海の力を利用したクリーンエネルギー

1万トンの船を動かす力

地球温暖化対策として自然エネルギーの普及が進む中、潮流(ちゅうりゅう)や海流といった海の力を利用した発電が
注目を集めているようです。
実用化に向けて動きだしているようです。

 

2010年6月、潮の流れを利用した潮流発電の実用化実験が、兵庫県淡路市の海域で始まりました。取り組むのは兵庫県
三木市のベンチャー企業、「潟mヴェエネルギー」仕組みは、水流タービン(マグロ型プロペラ)2基を海中に沈め、
潮流によって回転させて発電を行うものです。

 

水の流れに沿って回るタービンは、長さ6b、直径3b、藻や漂流物が絡まないように流線型となっています。

 

ノヴェエネルギーが神戸大学や韓国海洋大学など共同で研究・実験を繰り返し、韓国企業と協力して製作しました。

 

淡路市の岩屋沖に停泊させた海船の両舷から2基のタービンを発電装置につなぎ、平均3ノット潮流で、20キロワットの
発電を目指しているそうです。

 

同社は2008年に小型試作機での発電に成功。今回の実験は、環境省による「地球温暖化対策技術開発事業」に採択されています。

 

同社の鈴木清美社長は企業前、大型貨物船の船長を務めており、日ごろから海の持つエネルギーの大きさを実感していたそうです。
一方、ペルシャ湾でタンカーとすれ違うたびに「資源を外国に依存する日本のエネルギー事情に危機感をもっていた」と語っている。

 

「1万トンの大型船をも押し流す潮の流れを発電に活用できないだろうか」−この思いが潮流発電のスタートでした。
10年前に同社の全身となるノヴァ研究所を設立し、以降、実用化に向けた取り組みを進めてきました。

 

転換効率100パーセント

海水の流れには大きく分けて潮流と海流があります。
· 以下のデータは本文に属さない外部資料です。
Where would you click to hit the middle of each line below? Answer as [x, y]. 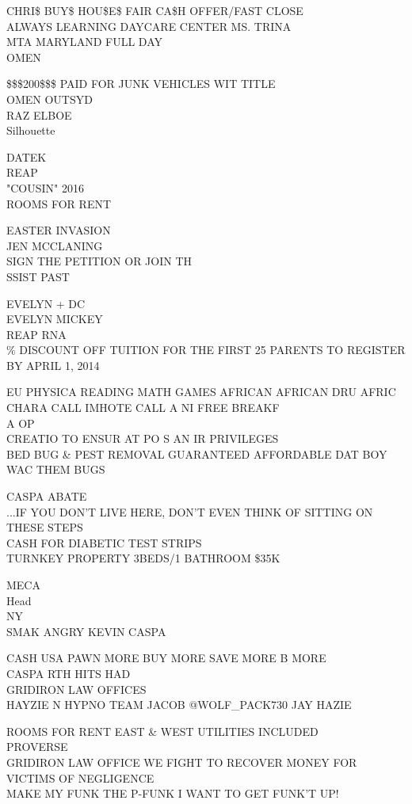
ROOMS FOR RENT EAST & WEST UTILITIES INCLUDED [162, 731]
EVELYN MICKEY [55, 319]
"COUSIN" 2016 [45, 187]
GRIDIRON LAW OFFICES [76, 689]
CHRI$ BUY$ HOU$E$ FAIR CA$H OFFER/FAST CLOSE [155, 10]
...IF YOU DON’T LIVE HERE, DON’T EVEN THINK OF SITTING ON [190, 511]
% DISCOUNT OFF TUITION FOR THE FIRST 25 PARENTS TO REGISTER [206, 350]
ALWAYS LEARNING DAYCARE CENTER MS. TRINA [149, 26]
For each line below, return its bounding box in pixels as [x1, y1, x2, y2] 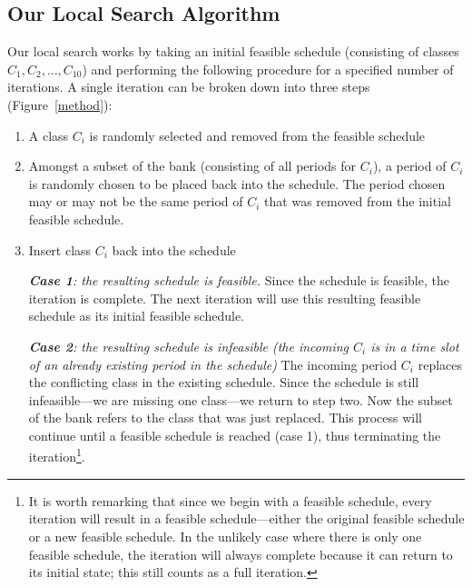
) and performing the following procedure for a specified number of [82, 59, 454, 78]
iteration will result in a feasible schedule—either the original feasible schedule [28, 509, 465, 528]
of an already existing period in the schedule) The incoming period [28, 354, 398, 373]
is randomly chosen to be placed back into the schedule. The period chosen [28, 174, 446, 193]
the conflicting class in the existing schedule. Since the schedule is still [28, 373, 419, 392]
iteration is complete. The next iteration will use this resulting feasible [28, 288, 421, 307]
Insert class [28, 240, 92, 259]
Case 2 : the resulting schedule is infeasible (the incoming [28, 336, 349, 355]
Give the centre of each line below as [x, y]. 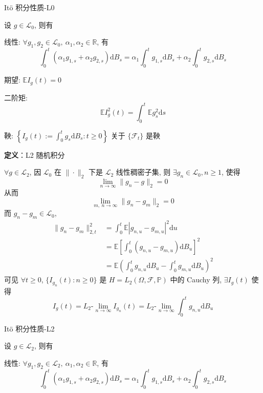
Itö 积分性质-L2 [29, 328]
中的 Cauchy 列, [196, 280]
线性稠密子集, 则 [143, 172]
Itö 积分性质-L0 [29, 7]
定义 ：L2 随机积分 [35, 154]

潮流とは潮の干満に伴って海水が移動する流れです。
このため、潮流は1日2回ずつ、周期的な変化をします。一方の海流は、海洋の一部に生ずるほぼ一定方向の流れです。

 

偏西風・貿易風などの方向の定まった風や場所による水温の変化に起因し、黒潮や湾流などが代表的です。
「日本は四方を海に囲まれた国。潮流や海流を活用することで、太陽光発電や風力発電に匹敵する自然エネルギーを生み出せるのです」
と鈴木社長(開発会社社長)は語ります。

 

天候に左右されない安定供給が可能

 

太陽光や風力による発電は天候に左右されますが、潮流発電は、地球が回転している限り潮の流れは止まらないため、安定的な発電が可能です。
発電に際しての二酸化炭素排出もありません。世界中のいたるところに水の流れはあるため、原価は無尽蔵ともいえます。

 

エネルギーの転換効率も太陽光発電にもよりますが18パーセントなのに対して、潮流発電は地形にもよりますが、60〜75%
黒潮を利用した海流発電であれば100%と、まさに究極のクリーンエネルギーです。「仮に東シナ海の海流を利用して2000キロワットの
発電装置を800基設置できれば、黒潮発電で160万キロワットの発電が実現できます。これは日本の大型原子力発電所を超えるものです」

 

 

 

コストの確保、塩害対策が課題

 

現在、海流や潮流利用した海洋エネルギー発電には、多くの国が国家予算を投入して研究に取り組み、さまざまな設備
が開発されています。しかし、今のところ実用化には至っていません。

 

今年3月、東京都の「波力発電検討会」は最終報告書の中で、波力発電を太陽光や風力と同じ「新エネルギー」に加え、国
のエネルギー政策の中で積極的に開発、導入すべきことなどを提言しました。同報告書では「2020年までに30万キロワット、
2030年までには2000万〜3000万キロワットの導入が可能」としており、海洋エネルギーへの期待は年々高まっています。
こうした中で先月末には、経済産業省が来年度から5年間、海洋エネルギー発電の実用化のために大学や企業を支援すると発表しました。
もちろん、実用化に向けた道のりは簡単ではありません。開発や実証実験にかかるコストの確保をはじめ、台風や塩害などに
耐えられる装置の開発、海の上から陸に効率的に電気を送る方法や設備のメンテナンスの確立なども課題です。

 

潮流や海流を利用した発電基地を作るには、国土交通省や経済産業省、海上保安庁、環境省、農林水産省などの許可も必要で、
特に長期の実証実験を継続するためには、ベンチャー企業の限界もあります。

 

日本は実証研究で遅れを取っており、実験海域などの整備も求められているほか、漁業権などに関する地元との合意形成
も今後の課題となっています。

 

さまざまな課題を抱えながらも実用化に向けて動きだした潮流発電。大きな可能性を秘めた、自然エネルギーの動向が注目されています。